THE PROBLEM — Comb through the entries for "specification" and pull out each line that holds it.

[DATA UNDER STUDY — start]

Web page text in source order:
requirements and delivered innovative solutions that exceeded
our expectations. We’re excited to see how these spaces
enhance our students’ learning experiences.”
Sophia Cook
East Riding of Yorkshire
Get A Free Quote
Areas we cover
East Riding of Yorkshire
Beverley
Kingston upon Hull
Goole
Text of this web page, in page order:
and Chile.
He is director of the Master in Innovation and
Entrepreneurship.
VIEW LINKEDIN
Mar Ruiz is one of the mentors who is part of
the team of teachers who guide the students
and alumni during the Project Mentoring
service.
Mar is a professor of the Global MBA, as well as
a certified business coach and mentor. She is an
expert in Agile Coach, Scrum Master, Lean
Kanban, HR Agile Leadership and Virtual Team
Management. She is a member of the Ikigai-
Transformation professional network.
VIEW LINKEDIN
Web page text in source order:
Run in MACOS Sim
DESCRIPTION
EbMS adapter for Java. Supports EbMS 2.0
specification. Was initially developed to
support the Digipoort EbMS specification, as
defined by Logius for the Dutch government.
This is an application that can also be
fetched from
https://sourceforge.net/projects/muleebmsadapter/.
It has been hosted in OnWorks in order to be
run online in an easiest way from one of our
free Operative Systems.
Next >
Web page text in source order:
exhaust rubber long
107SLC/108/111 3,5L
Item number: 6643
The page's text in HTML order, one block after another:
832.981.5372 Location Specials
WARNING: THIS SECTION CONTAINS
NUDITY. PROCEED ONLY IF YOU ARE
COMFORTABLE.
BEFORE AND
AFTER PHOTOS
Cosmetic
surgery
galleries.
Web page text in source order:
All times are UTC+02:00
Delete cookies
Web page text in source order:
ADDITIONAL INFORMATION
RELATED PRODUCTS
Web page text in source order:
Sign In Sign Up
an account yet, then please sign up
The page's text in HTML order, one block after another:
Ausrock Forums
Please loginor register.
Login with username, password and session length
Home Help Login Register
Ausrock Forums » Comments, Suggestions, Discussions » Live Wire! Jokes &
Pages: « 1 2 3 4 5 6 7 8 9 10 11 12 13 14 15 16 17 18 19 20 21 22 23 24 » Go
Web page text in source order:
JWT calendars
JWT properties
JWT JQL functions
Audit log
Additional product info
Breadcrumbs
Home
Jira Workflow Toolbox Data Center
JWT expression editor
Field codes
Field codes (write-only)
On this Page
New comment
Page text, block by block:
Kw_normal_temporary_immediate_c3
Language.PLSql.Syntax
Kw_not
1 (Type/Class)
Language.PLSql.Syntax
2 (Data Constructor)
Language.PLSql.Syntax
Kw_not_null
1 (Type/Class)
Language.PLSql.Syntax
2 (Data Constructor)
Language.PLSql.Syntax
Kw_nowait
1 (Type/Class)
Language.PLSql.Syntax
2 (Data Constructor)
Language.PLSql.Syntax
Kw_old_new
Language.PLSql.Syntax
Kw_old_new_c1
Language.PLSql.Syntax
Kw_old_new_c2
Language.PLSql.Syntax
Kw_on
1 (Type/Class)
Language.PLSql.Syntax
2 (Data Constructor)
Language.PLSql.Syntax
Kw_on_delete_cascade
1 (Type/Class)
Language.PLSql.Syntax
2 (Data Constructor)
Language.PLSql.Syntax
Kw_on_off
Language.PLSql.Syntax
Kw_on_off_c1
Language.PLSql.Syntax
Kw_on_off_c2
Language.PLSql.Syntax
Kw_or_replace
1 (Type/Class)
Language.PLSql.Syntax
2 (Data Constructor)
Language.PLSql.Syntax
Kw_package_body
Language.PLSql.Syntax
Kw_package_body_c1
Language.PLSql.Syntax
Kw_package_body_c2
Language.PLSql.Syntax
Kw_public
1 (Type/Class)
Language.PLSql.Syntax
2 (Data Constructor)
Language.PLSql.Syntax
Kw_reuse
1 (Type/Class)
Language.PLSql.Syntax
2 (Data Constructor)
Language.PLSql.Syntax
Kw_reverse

[DATA UNDER STUDY — finish]

RESULT OF THE TASK —
specification. Was initially developed to
support the Digipoort EbMS specification, as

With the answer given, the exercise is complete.